▼

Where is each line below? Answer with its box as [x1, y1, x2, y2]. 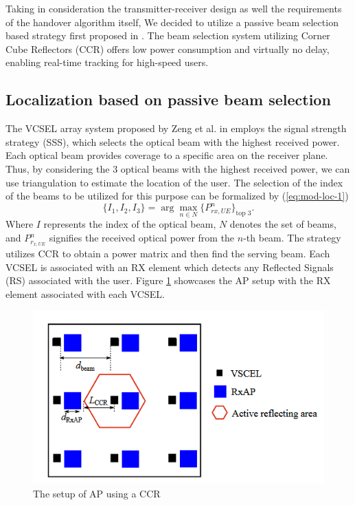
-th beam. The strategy [243, 230, 341, 245]
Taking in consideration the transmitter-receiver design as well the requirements [5, 1, 342, 15]
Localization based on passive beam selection [5, 89, 331, 110]
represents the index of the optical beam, [43, 217, 216, 231]
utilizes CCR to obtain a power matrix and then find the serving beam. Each [5, 246, 330, 260]
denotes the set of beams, [229, 217, 336, 231]
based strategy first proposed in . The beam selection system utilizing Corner [5, 28, 330, 43]
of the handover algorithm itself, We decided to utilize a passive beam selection [5, 14, 339, 29]
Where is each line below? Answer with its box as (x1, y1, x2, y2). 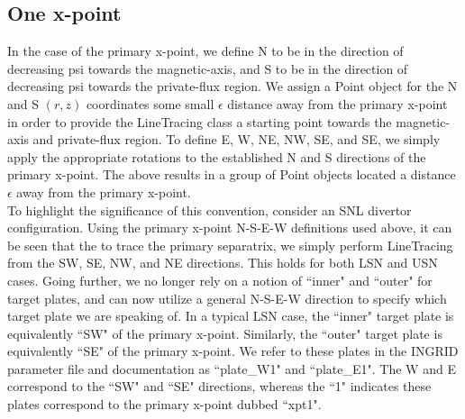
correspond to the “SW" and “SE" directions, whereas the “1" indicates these (7, 377, 432, 396)
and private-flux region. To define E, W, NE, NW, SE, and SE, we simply (32, 130, 441, 149)
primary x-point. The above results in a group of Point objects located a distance (7, 165, 456, 184)
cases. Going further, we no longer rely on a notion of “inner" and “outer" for (7, 270, 433, 289)
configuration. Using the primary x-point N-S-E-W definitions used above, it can (7, 218, 452, 237)
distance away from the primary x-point (227, 94, 448, 113)
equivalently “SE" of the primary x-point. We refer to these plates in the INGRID (7, 342, 459, 360)
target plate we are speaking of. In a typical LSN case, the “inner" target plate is (7, 306, 454, 325)

▲

• **Exercise details**
Give again, exactly as written above, each line from the one that has "based strategy first" to the one that has "y1, x2, y2).", both included; omit the pictures.

• **Output below**
based strategy first proposed in . The beam selection system utilizing Corner [5, 28, 330, 43]
of the handover algorithm itself, We decided to utilize a passive beam selection [5, 14, 339, 29]
Where is each line below? Answer with its box as (x1, y1, x2, y2). 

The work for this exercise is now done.